● **TO DO**
All entries below need to be written out exactly, but without their pictures.
*** Block opens ***
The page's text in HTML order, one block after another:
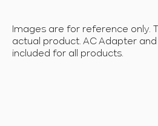
Images are for reference only.
actual product. AC Adapter
included for all products.
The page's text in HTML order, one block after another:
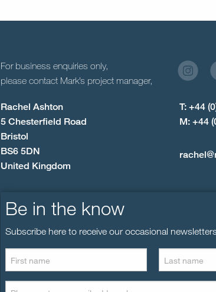
For business enquiries only,
please contact Mark’s project manager,
Rachel Ashton
5 Chesterfield Road
Bristol
BS6 5DN
United Kingdom
T: +44
M: +44
Be in the know
Subscribe here to receive our occasional
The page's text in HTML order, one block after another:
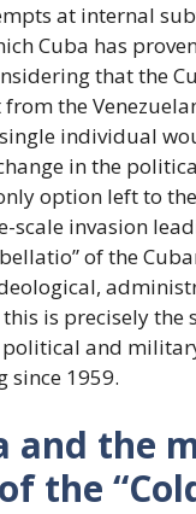
at internal
Cuba has
that the
the
individual
in the
option left to
scale invasion
of the
is precisely the
and
since 1959.
and the
the
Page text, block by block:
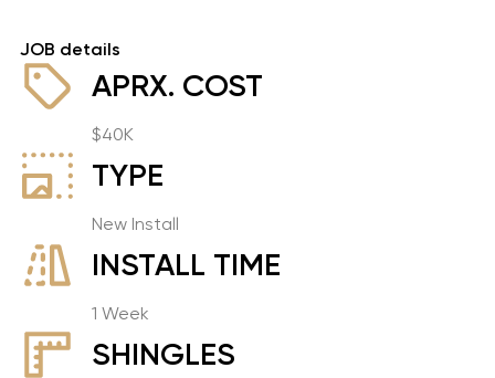
JOB details
APRX. COST
$40K
TYPE
New Install
INSTALL TIME
1 Week
SHINGLES
*** Block closes ***
● **RESPONSE BELOW**
The page's text in HTML order, one block after another:
Images are for reference only.
actual product. AC Adapter
included for all products.
The page's text in HTML order, one block after another:
For business enquiries only,
please contact Mark’s project manager,
Rachel Ashton
5 Chesterfield Road
Bristol
BS6 5DN
United Kingdom
T: +44
M: +44
Be in the know
Subscribe here to receive our occasional
The page's text in HTML order, one block after another:
at internal
Cuba has
that the
the
individual
in the
option left to
scale invasion
of the
is precisely the
and
since 1959.
and the
the
Page text, block by block:
JOB details
APRX. COST
$40K
TYPE
New Install
INSTALL TIME
1 Week
SHINGLES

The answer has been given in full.